• _Goal of the exercise_
Please write out exactly the lines of the data below from the line holding "og_title : Custom" through the line holding "Daniel Rapp's demo [31, 90, 106, 101]", and leave out the rest.

• _Listed records_
Segment Open

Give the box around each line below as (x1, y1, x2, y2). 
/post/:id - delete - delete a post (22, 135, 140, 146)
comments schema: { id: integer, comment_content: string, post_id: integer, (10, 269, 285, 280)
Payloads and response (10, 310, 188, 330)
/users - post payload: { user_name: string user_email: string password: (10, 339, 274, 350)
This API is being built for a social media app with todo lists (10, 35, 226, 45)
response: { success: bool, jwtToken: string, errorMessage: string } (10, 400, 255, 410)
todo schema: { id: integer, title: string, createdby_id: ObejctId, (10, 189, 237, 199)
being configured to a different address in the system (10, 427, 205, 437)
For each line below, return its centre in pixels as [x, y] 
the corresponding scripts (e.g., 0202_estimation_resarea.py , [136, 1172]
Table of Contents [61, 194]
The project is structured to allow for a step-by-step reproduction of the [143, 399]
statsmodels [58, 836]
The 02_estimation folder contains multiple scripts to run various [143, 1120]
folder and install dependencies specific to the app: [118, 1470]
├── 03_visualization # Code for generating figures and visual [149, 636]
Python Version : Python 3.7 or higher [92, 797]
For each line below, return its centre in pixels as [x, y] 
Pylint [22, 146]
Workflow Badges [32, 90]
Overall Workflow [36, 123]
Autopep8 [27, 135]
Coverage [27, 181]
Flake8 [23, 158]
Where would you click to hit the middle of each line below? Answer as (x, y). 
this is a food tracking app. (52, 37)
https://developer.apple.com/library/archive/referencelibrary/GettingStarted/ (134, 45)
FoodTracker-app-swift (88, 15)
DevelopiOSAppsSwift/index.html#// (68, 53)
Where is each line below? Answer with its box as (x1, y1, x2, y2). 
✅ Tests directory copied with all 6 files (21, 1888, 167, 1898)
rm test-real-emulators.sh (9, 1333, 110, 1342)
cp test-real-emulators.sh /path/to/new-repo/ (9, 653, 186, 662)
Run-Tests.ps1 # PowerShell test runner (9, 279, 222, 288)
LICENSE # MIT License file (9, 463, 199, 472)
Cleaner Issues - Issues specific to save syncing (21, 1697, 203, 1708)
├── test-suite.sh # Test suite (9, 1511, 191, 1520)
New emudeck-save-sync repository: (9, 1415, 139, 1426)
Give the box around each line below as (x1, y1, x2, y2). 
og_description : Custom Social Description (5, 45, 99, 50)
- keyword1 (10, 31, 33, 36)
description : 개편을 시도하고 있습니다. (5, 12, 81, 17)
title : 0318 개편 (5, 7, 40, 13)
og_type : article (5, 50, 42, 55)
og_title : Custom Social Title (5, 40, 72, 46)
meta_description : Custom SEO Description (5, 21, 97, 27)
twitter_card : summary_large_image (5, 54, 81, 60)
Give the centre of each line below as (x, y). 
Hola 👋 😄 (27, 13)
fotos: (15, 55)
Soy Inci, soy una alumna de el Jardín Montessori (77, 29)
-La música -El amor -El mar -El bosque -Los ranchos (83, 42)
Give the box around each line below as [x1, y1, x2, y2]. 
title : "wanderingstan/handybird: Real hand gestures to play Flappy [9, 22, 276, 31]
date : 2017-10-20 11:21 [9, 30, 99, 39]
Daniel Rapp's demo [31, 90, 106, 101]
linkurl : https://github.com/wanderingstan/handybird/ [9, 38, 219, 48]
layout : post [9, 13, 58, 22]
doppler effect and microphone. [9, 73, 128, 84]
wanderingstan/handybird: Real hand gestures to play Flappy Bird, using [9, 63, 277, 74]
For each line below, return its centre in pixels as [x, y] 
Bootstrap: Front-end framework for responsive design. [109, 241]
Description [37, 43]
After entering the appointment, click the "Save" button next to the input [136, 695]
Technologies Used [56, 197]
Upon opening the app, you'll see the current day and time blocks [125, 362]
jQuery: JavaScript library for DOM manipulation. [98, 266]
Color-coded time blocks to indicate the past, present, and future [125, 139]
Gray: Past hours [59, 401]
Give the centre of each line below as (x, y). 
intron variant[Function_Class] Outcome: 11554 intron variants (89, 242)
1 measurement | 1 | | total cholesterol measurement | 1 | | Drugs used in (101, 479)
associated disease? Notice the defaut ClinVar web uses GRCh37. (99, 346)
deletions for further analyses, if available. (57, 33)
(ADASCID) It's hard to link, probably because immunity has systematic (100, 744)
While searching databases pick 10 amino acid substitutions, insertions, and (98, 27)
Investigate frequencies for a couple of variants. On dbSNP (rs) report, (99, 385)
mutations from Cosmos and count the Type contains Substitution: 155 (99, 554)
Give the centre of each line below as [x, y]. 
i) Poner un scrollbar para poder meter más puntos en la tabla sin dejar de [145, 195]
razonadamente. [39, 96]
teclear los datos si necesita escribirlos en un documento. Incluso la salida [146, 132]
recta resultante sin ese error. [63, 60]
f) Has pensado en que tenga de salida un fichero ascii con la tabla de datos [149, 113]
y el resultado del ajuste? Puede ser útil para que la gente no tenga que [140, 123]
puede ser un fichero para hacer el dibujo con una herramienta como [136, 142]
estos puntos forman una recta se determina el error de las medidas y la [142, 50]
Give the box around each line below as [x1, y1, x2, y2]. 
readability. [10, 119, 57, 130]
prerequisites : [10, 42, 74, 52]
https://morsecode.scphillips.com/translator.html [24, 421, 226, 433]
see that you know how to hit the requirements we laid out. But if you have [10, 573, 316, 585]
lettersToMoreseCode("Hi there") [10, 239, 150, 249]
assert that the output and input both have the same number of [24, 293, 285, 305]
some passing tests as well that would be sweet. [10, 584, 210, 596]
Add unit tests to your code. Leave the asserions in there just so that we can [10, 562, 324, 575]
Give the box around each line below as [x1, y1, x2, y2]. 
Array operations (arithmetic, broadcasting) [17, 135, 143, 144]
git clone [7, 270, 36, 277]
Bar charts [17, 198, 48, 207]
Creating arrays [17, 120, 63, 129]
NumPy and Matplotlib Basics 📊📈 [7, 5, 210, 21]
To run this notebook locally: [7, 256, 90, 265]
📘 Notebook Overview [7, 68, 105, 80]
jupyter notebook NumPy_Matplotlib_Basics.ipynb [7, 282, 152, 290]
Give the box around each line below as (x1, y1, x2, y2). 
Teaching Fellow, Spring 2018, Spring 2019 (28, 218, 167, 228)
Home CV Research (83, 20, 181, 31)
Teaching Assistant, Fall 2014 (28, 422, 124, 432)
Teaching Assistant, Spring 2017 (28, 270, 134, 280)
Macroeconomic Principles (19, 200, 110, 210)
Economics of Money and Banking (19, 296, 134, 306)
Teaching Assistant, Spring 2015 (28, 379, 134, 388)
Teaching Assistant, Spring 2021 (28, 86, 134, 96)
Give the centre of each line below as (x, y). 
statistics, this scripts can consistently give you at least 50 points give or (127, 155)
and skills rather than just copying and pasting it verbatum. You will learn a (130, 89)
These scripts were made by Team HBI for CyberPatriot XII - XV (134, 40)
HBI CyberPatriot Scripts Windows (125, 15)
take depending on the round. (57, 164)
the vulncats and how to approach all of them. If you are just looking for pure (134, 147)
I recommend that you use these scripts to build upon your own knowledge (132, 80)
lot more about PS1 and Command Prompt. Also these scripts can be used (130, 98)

Segment Closed

• _Result of this task_
og_title : Custom Social Title (5, 40, 72, 46)
meta_description : Custom SEO Description (5, 21, 97, 27)
twitter_card : summary_large_image (5, 54, 81, 60)
Give the centre of each line below as (x, y). 
Hola 👋 😄 (27, 13)
fotos: (15, 55)
Soy Inci, soy una alumna de el Jardín Montessori (77, 29)
-La música -El amor -El mar -El bosque -Los ranchos (83, 42)
Give the box around each line below as [x1, y1, x2, y2]. 
title : "wanderingstan/handybird: Real hand gestures to play Flappy [9, 22, 276, 31]
date : 2017-10-20 11:21 [9, 30, 99, 39]
Daniel Rapp's demo [31, 90, 106, 101]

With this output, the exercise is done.